TASK ITEM
Using the records below, copy exactly the part that opens with the line holding "Impulsão – Esta" and closes with the line holding "Go to the Layers", minus the pictures.
═════ SOURCE MATERIAL ═════
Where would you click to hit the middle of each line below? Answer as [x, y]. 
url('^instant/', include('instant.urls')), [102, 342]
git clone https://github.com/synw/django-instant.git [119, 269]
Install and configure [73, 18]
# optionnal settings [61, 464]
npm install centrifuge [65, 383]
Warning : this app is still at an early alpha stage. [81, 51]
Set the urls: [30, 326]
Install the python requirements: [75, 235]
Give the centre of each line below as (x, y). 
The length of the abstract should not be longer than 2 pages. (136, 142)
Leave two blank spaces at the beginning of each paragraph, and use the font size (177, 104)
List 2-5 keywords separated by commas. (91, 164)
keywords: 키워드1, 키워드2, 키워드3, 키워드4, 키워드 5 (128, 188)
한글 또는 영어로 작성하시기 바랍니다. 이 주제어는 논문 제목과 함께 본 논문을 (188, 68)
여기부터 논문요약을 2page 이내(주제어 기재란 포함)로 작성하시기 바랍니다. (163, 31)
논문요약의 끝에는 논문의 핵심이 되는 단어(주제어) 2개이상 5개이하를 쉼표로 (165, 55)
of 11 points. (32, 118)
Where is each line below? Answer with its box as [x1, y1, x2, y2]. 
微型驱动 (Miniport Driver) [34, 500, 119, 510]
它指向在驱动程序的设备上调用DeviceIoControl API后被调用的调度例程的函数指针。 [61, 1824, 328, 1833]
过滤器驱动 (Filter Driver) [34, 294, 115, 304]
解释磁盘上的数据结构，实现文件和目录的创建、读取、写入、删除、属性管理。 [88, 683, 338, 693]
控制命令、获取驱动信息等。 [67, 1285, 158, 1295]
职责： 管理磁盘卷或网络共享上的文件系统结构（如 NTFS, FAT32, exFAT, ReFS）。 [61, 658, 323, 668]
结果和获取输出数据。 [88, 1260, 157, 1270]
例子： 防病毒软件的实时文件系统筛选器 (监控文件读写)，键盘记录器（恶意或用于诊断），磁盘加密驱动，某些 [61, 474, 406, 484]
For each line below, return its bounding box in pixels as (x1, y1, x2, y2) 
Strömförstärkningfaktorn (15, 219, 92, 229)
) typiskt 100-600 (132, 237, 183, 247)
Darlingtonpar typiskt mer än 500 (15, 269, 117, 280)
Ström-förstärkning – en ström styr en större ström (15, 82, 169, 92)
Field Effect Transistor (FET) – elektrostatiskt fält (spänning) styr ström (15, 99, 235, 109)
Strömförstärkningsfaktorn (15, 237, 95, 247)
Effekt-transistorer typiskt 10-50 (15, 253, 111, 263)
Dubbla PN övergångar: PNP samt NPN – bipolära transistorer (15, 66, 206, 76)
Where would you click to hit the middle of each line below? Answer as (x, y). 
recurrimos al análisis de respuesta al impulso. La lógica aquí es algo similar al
═════
═════ SOURCE MATERIAL ═════
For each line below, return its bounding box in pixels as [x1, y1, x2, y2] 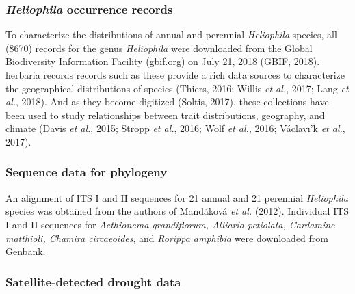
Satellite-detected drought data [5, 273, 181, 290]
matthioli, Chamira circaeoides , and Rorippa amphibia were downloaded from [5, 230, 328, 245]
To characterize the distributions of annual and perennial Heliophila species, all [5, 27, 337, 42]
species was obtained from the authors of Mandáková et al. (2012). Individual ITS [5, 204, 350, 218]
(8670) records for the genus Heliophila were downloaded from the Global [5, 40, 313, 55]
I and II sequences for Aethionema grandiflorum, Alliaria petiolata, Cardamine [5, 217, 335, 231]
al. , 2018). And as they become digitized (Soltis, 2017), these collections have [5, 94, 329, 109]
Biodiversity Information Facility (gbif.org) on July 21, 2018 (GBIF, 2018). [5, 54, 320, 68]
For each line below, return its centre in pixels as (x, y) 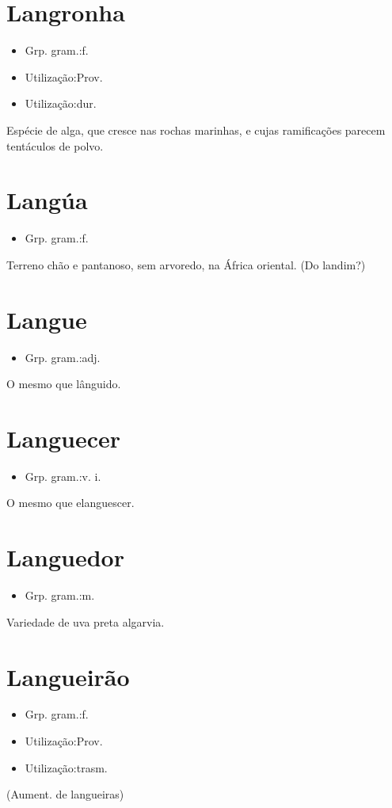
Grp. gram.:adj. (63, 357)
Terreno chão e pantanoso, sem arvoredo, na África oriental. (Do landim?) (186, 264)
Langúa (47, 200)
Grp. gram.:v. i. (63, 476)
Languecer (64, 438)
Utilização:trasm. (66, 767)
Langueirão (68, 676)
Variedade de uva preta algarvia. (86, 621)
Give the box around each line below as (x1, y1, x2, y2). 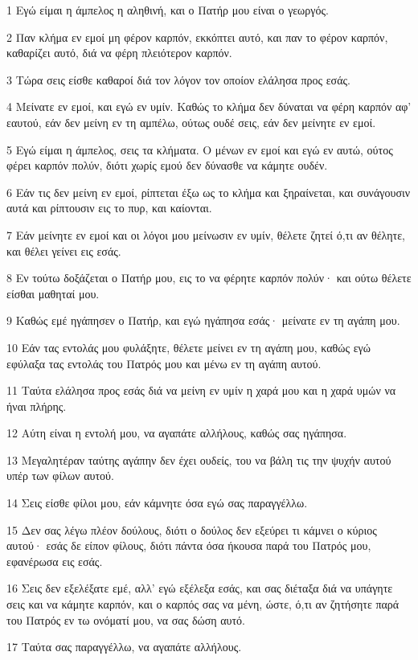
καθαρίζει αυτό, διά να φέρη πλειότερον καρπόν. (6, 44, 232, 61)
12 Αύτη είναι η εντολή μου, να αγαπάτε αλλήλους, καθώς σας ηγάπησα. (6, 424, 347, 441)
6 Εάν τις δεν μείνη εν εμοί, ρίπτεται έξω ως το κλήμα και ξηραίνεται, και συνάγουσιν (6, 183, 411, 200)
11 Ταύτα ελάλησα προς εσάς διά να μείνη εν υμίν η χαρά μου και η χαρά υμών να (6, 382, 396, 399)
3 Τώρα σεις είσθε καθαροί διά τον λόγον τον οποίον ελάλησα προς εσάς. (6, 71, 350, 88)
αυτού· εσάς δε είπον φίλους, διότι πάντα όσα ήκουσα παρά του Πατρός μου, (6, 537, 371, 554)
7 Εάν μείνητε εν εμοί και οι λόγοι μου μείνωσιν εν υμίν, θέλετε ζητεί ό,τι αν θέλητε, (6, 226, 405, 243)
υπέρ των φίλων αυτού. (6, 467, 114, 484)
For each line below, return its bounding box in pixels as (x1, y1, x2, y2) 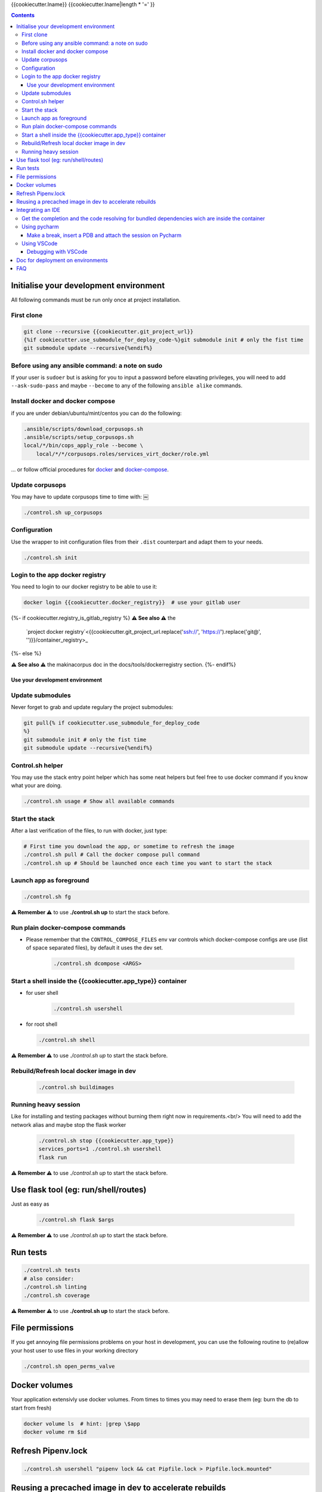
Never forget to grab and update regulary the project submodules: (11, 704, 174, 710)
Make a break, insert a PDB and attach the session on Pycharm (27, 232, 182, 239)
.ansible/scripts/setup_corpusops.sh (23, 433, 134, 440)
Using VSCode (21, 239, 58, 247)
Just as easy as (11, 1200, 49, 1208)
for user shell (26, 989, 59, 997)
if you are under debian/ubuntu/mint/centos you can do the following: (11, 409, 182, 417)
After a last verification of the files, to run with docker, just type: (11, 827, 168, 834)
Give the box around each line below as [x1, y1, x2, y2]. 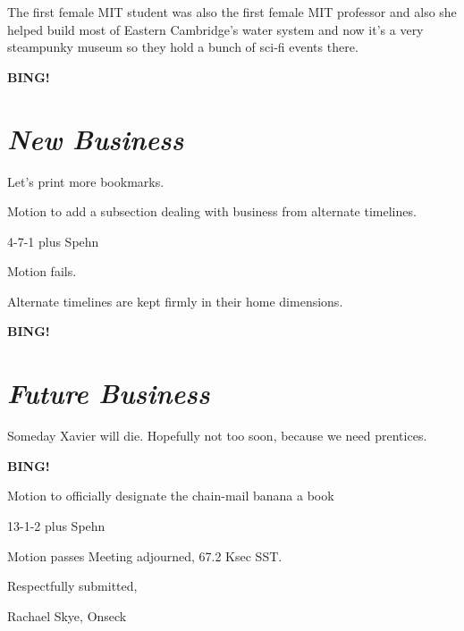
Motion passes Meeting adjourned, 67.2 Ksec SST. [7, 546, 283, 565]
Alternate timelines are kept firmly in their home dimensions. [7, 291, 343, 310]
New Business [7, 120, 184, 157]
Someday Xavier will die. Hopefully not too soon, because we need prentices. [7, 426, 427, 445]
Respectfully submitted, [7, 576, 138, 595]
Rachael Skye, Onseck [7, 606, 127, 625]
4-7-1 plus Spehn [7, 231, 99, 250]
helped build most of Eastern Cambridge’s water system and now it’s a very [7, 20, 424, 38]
═════
═════ SOURCE MATERIAL ═════
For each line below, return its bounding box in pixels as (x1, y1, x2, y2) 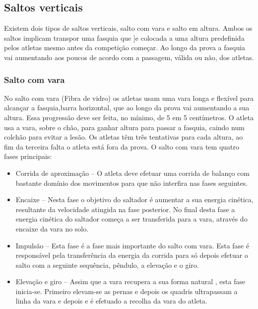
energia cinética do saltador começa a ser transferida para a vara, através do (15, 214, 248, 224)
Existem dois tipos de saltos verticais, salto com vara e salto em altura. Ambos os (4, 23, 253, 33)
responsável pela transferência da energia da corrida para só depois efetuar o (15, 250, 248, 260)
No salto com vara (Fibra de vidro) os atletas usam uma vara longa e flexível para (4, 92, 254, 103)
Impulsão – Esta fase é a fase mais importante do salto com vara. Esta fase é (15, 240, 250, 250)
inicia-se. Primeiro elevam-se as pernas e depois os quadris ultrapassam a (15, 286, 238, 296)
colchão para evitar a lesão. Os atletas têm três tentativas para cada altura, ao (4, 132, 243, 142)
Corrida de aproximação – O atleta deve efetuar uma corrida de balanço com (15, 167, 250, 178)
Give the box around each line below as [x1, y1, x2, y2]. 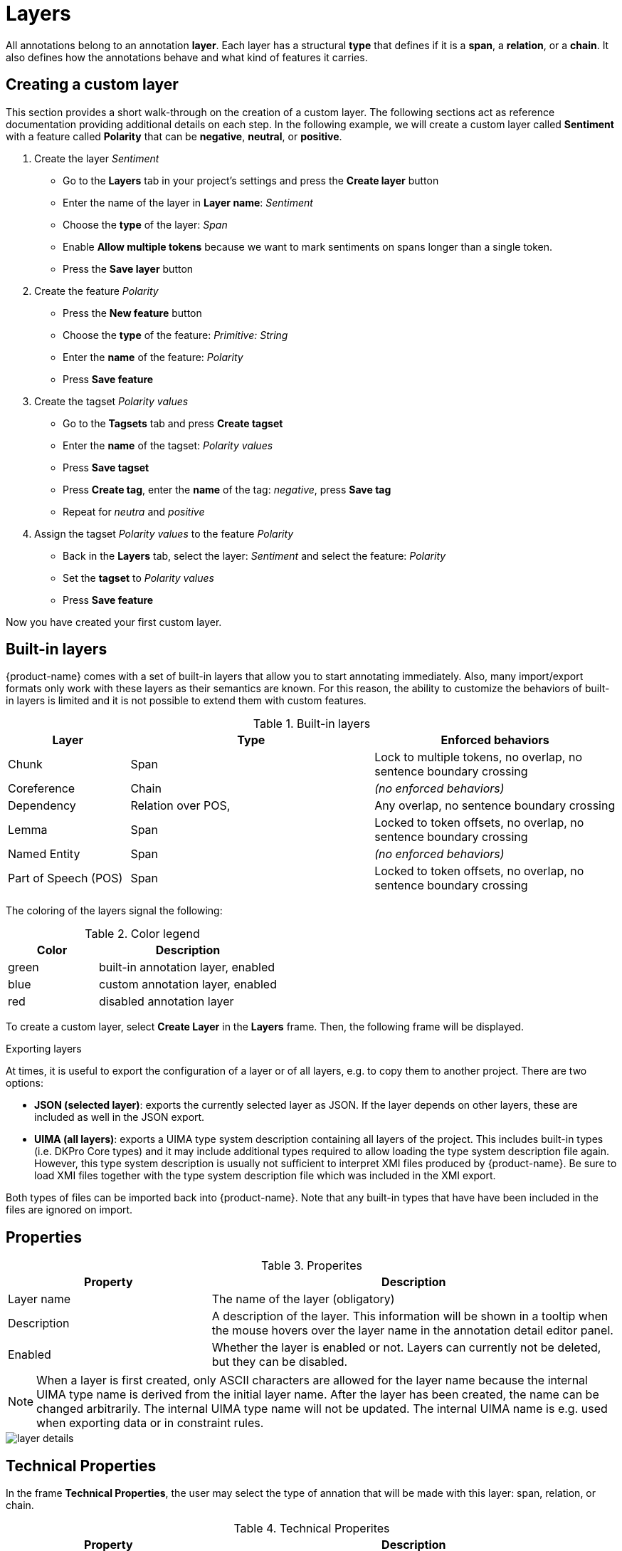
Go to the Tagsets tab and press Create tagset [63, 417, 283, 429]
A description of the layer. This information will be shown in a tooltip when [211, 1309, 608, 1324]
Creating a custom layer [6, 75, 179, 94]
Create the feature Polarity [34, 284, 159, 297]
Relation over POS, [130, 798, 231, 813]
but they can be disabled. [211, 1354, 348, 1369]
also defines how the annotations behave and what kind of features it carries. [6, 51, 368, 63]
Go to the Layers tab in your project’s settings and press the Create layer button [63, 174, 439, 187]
═════
EXPECTED ANSWER
Impulsão – Esta fase é a fase mais importante do salto com vara. Esta fase é (15, 240, 250, 250)
inicia-se. Primeiro elevam-se as pernas e depois os quadris ultrapassam a (15, 286, 238, 296)
colchão para evitar a lesão. Os atletas têm três tentativas para cada altura, ao (4, 132, 243, 142)
Corrida de aproximação – O atleta deve efetuar uma corrida de balanço com (15, 167, 250, 178)
Give the box around each line below as [x1, y1, x2, y2]. 
Go to the Tagsets tab and press Create tagset [63, 417, 283, 429]
A description of the layer. This information will be shown in a tooltip when [211, 1309, 608, 1324]
Creating a custom layer [6, 75, 179, 94]
Create the feature Polarity [34, 284, 159, 297]
Relation over POS, [130, 798, 231, 813]
but they can be disabled. [211, 1354, 348, 1369]
also defines how the annotations behave and what kind of features it carries. [6, 51, 368, 63]
Go to the Layers tab in your project’s settings and press the Create layer button [63, 174, 439, 187]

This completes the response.